The term Extended Reality predates our current use cases much like the term Virtual Production has recently been expanded to incorporate LED volumes. The initial use of the term Extended Reality was in the context of philosophy but at some point, most likely the Milgram (Paul not Stanley) & Kishino paper in 1994 (www.bit.ly/Milgram_Kishino1994) the concept of a granular definition of experience ranging from unmediated “reality” at one end to a fully mediated “virtual reality” at the other end has taken root giving us a series of acronyms (AR, VR, XR, MR) that we now use to try to make sense of the ways that digital experiences are infiltrating our lives.

This is a good point to provide a very brief glossary of sorts. Please remember that these are my interpretations of these terms and that I do have an agenda.

RealityThis is the thing that our brain constructs that we all accept as the real world. The things are the things. The colors are the colors. We feel the wind coming off the ocean and the heat from a nearby fire. There are things that itch. This is sometimes called “consensus reality” because the people who are really into Extended Reality spend a lot of time pondering how our brains construct the waking hallucination that we refer to as “the real world”.

Virtual Reality (VR)This is a very literal term delivering an environment that is virtually real. A Virtual Reality system sits in between a user and the real world and substitutes digital content for real content. This means that a Virtual Reality experience is explicitly fully immersive and functions by replacing reality.
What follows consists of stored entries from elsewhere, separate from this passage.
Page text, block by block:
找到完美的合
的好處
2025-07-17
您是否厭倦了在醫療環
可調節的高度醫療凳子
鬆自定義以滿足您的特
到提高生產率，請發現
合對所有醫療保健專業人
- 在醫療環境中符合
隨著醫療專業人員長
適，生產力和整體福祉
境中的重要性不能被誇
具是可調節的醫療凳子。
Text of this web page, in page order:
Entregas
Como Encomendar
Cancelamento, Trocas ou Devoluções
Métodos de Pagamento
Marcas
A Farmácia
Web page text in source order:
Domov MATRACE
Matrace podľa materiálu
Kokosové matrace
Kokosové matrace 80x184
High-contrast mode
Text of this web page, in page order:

Ready Player One is probably the go to reference here.

Augmented Reality (AR)The aim here is typically to enhance reality often utilizing “portals” or “lenses” that offer a digitally modified view of a real space. These add information or other stimuli that will supplement what the user is getting through their own senses. If someone took that meme where you can see the calculations floating in front of you in space and made it actually happen it would be AR.
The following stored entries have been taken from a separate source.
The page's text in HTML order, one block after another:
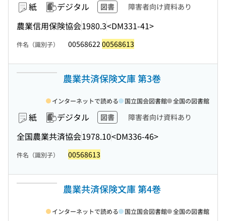
紙 デジタル 図書 障害者向け資料あり
農業信用保険協会1980.3<DM331-41>
件名（識別子） 00568622 00568613
農業共済保険文庫 第3巻
紙 デジタル 図書 障害者向け資料あり
全国農業共済協会1978.10<DM336-46>
インターネットで読める 国立国会図書館 全国の図書館
件名（識別子） 00568613
農業共済保険文庫 第4巻
インターネットで読める 国立国会図書館 全国の図書館
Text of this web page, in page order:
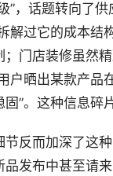
”，话题转向了
解过它的成本
；门店装修虽然
户晒出某款产品
”。这种信息碎
反而加深了这
品发布中甚至请
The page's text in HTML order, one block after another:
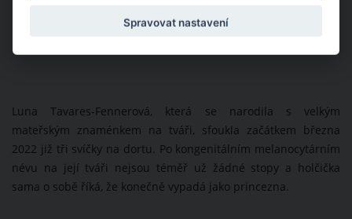
Luna Tavares-Fennerová, která se narodila s velkým
mateřským znaménkem na tváři, sfoukla začátkem března
2022 již tři svíčky na dortu. Po kongenitálním melanocytárním
névu na její tváři nejsou téměř už žádné stopy a holčička
sama o sobě říká, že konečně vypadá jako princezna.
Spravovat nastavení
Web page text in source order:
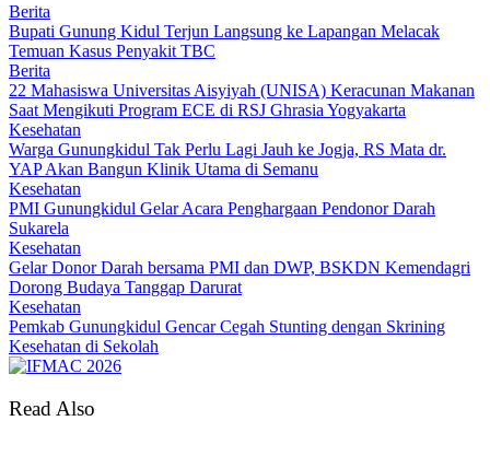
Berita
Bupati Gunung Kidul Terjun Langsung ke Lapangan Melacak
Temuan Kasus Penyakit TBC
Berita
22 Mahasiswa Universitas Aisyiyah (UNISA) Keracunan Makanan
Saat Mengikuti Program ECE di RSJ Ghrasia Yogyakarta
Kesehatan
Warga Gunungkidul Tak Perlu Lagi Jauh ke Jogja, RS Mata dr.
YAP Akan Bangun Klinik Utama di Semanu
Kesehatan
PMI Gunungkidul Gelar Acara Penghargaan Pendonor Darah
Sukarela
Kesehatan
Gelar Donor Darah bersama PMI dan DWP, BSKDN Kemendagri
Dorong Budaya Tanggap Darurat
Kesehatan
Pemkab Gunungkidul Gencar Cegah Stunting dengan Skrining
Kesehatan di Sekolah
Read Also
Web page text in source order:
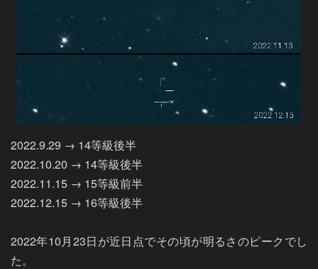
2022.9.29 → 14等級後半
2022.10.20 → 14等級後半
2022.11.15 → 15等級前半
2022.12.15 → 16等級後半
2022年10月23日が近日点でその頃が明るさのピークでし
た。
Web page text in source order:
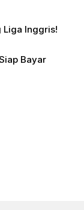
Liga Inggris!
Bayar
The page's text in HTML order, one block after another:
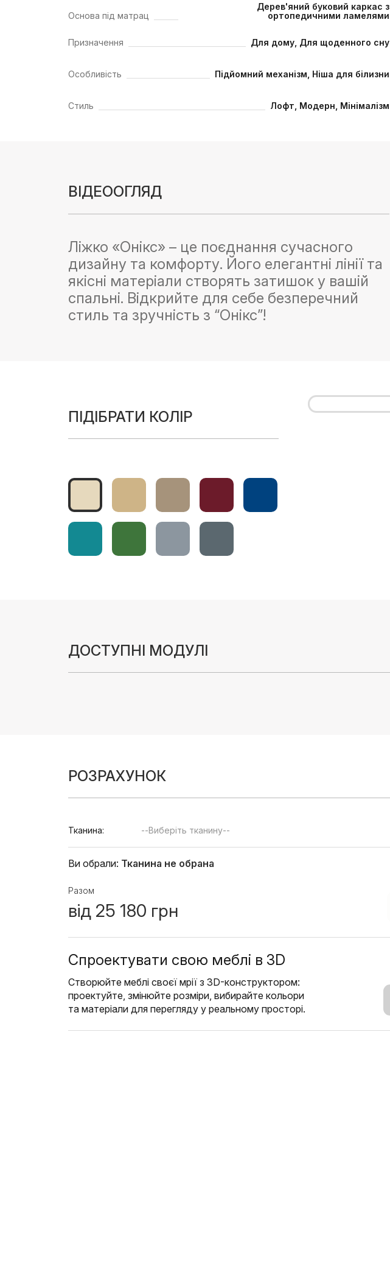
Основа під матрац
Дерев'яний буковий каркас з
ортопедичними ламелями
Призначення Для дому, Для щоденного сну
Особливість Підйомний механізм, Ніша для білизни
Стиль Лофт, Модерн, Мінімалізм
ВІДЕООГЛЯД
Ліжко «Онікс» – це поєднання сучасного
дизайну та комфорту. Його елегантні лінії та
якісні матеріали створять затишок у вашій
спальні. Відкрийте для себе безперечний
стиль та зручність з “Онікс”!
ПІДІБРАТИ КОЛІР
ДОСТУПНІ МОДУЛІ
РОЗРАХУНОК
Тканина: --Виберіть тканину--
Ви обрали: Тканина не обрана
Разом
від 25 180 грн
Спроектувати свою меблі в 3D
Створюйте меблі своєї мрії з 3D-конструктором:
проектуйте, змінюйте розміри, вибирайте кольори
та матеріали для перегляду у реальному просторі.

Extended Reality (XR)This covers everything from the lightest touches of Augmented Reality through to the most fully comprehensive Virtual Reality and includes everything in between.

Mixed Reality (MR)Mixed Reality was one of several alternate terms for Augmented Reality. It diverged from AR over time and then fell out of favor. It assumes some level of mediated immersive experience that explicitly includes the user’s local built environment.

It is also worth noting that these definitions include sound, light, and anything else we can control (haptics) to more completely render and manage an experience.

Augmented Reality and Virtual Reality have more extensive and well-defined histories. Terms covering the different flavors of mediated reality such as Mixed Reality and Extended Reality fill in gaps and incorporate the subsections of the Virtuality Continuum that do not neatly fit into AR or VR. For example—there are multiple applications that use secondary displays and light sources to extend augmented reality and 3D displays to create more continuous and immersive experiences.

While we all agree that there is something to the world of “digital twins” and immersive production we do not, as an industry, use the terminology in a consistent manner. Part of the reason for this is that the tool kit we are using is not the product of a focused development effort arriving at a specific endpoint but rather the haphazard accumulation of tools and knowledge that have come from spatial computing research, special effects, VR development, 3D cave environments, video games, projection mapping, freeform interaction, and science fiction movies.

The very useful Virtual Production Glossary (www.bit.ly/VPGlossary) has a stub covering Extended Reality (XR) as an open-ended all-encompassing term and strangely I think that is precisely the correct way to frame it. But it is also the root cause of some confusion. Somehow Extended Reality is both everything and this one very specific thing that I will address below.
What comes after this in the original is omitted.